2. The Executive shall resign as an employee and officer of the Company and as an employee, director and officer of all affiliates of the Company other than as a director of Merge and Merge Cedara ExchangeCo Limited effective on the Resignation Date. Such resignation shall be in the form appended hereto as Schedule A.
3. On the Resignation Date, the Company shall pay to the Executive a lump sum payment equal to the aggregate of: (i) any outstanding wages earned by him up to the Resignation Date, (ii) any outstanding vacation pay owed to the Executive in respect of service up to the Resignation Date, and (iii) a lump sum payment of CDN$285,000 as bonus.
4. Following the Resignation Date, the Company shall pay to the Executive:
(a) for a period of two years, continued salary payments at CDN$375,000.00 per year plus all benefits (including car allowance of CDN $9,600 per year) described in the Existing Employment Agreement payable monthly commencing on the Resignation Date;
(b) for a period of two years, a bonus in the amount of CDN$23,750 payable monthly commencing on the Resignation Date;
(c) a monthly payment of US$10,000 for a period of 12 months following the date hereof payable on the first day of each month commencing on July 1, 2005.

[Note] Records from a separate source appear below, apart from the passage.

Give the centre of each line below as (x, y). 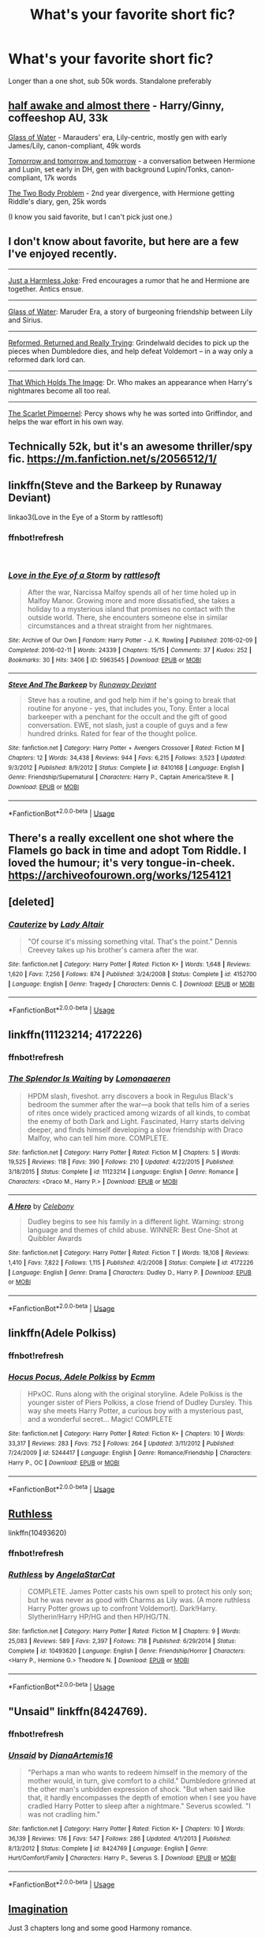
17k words (60, 177)
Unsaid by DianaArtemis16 (60, 1755)
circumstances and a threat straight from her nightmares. (120, 626)
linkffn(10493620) (37, 1533)
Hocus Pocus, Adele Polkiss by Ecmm (82, 1377)
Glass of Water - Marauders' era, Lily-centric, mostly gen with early (118, 137)
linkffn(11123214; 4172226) (75, 1035)
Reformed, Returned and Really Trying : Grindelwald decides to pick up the (129, 342)

5. The Company and the Executive acknowledge and agree that the Executive is currently bound by the terms of a non-competition covenant and a non-solicitation covenant (collectively, the Non-Competition Covenant) contained in paragraph 7 of an employee confidentiality and intellectual property assignment agreement between the Company and the Executive dated November 8, 2002 (the Confidentiality and IP Assignment Agreement), which Non-Competition Covenant is operative for a period of one year following the termination of employment of the Executive. The Company and the Executive hereby agree that the Non-Competition Covenant contained in the Confidentiality and IP Assignment Agreement is hereby amended so that (i) it will be operative for a two year period following the Resignation Date (instead of one year) and (ii) in addition to the description of the restricted businesses contained therein, it will also apply to any business that is in competition with the business of Merge and its affiliates (and not just Cedara) at the Resignation Date including the business of direct sales of medical imaging software, medical software platforms, medical software systems and related services to end users carried on by Merge or its affiliates at the Resignation Date and that all other terms of the Confidentiality and IP Assignment Agreement remain unamended with full force and effect. Notwithstanding the foregoing and the Confidentiality and IP Assignment Agreement, nothing herein or therein shall prohibit the Executive from creating or assisting any charitable organization or foundation in any activity.
6. The Executive shall not be obligated to mitigate his damages as a result of voluntary or involuntary termination of employment with the Company. The Company shall not be entitled to a refund of any amounts paid hereunder, except to the extent that the Executive becomes employed in a manner that violates the terms of the Non-Competition Covenant, in which case the Company shall be entitled to a refund of any amounts paid to the Executive on or after the date of violation of the terms of the Non-Competition Covenant.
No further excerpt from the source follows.